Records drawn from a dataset
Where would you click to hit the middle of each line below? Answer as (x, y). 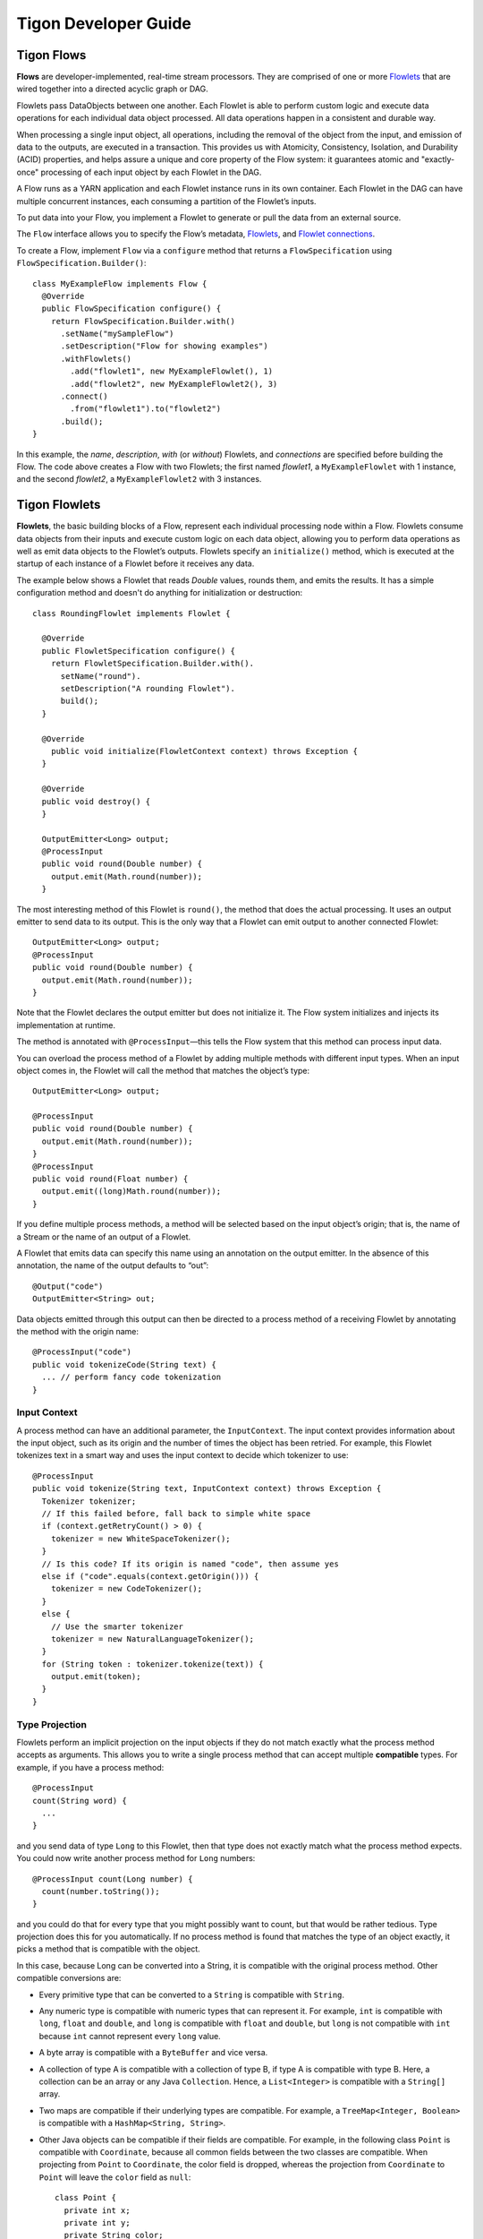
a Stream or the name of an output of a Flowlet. (104, 1237)
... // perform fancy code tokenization (131, 1377)
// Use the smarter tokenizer (117, 1626)
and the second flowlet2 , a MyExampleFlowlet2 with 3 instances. (139, 479)
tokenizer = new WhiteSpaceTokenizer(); (141, 1539)
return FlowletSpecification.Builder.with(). (153, 664)
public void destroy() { (96, 801)
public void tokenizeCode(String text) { (124, 1364)

* _Task directions_
Can you repeat every record above exactly, apart from the pictures?

* _Result of this task_
Where would you click to hit the middle of each line below? Answer as (x, y). 
a Stream or the name of an output of a Flowlet. (104, 1237)
... // perform fancy code tokenization (131, 1377)
// Use the smarter tokenizer (117, 1626)
and the second flowlet2 , a MyExampleFlowlet2 with 3 instances. (139, 479)
tokenizer = new WhiteSpaceTokenizer(); (141, 1539)
return FlowletSpecification.Builder.with(). (153, 664)
public void destroy() { (96, 801)
public void tokenizeCode(String text) { (124, 1364)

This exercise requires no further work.